Start of DATA TO USE

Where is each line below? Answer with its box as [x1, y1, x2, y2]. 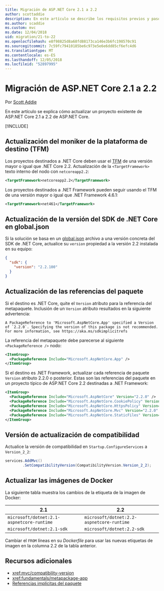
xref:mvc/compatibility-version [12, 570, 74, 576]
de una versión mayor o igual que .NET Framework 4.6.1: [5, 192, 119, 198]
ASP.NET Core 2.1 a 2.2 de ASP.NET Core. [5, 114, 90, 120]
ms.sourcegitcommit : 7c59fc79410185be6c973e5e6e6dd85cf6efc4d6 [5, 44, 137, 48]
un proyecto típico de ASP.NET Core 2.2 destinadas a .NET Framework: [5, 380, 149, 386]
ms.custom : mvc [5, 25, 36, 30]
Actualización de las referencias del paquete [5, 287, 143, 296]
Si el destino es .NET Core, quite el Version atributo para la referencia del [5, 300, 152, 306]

End of DATA TO USE
Start of DATA TO USE

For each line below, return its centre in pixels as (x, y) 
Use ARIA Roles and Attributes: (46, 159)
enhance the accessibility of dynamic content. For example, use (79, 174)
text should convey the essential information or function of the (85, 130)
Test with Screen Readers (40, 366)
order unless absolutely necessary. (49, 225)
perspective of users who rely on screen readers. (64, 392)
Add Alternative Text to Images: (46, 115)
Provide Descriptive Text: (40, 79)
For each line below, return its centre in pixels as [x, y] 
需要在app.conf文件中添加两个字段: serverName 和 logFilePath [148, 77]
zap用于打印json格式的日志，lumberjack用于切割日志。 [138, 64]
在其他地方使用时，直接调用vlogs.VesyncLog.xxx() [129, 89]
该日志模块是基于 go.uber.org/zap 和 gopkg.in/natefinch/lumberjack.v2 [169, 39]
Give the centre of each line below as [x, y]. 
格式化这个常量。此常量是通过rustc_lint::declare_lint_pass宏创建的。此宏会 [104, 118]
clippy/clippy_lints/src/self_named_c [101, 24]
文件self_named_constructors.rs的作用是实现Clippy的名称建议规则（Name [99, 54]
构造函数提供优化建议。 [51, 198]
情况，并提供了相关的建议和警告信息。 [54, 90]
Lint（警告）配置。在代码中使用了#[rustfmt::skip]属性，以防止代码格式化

End of DATA TO USE
Start of DATA TO USE

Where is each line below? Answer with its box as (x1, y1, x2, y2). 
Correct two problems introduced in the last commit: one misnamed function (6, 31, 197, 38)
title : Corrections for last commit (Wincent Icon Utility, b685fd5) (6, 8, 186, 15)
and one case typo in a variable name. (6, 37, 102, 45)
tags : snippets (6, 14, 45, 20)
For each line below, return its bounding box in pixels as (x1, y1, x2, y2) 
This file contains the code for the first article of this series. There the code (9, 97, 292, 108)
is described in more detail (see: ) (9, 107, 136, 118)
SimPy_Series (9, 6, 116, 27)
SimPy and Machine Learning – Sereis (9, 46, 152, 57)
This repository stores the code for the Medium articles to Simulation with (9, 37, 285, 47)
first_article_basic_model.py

End of DATA TO USE

__WHAT YOU HAVE TO DO__.
Could you repeat exactly the lines in the listing above from the one with "构造函数提供优化建议。 [51, 198]" down to the one with "Lint（警告）配置。在代码"? Include both of those lines.

__RESPONSE BELOW__.
构造函数提供优化建议。 [51, 198]
情况，并提供了相关的建议和警告信息。 [54, 90]
Lint（警告）配置。在代码中使用了#[rustfmt::skip]属性，以防止代码格式化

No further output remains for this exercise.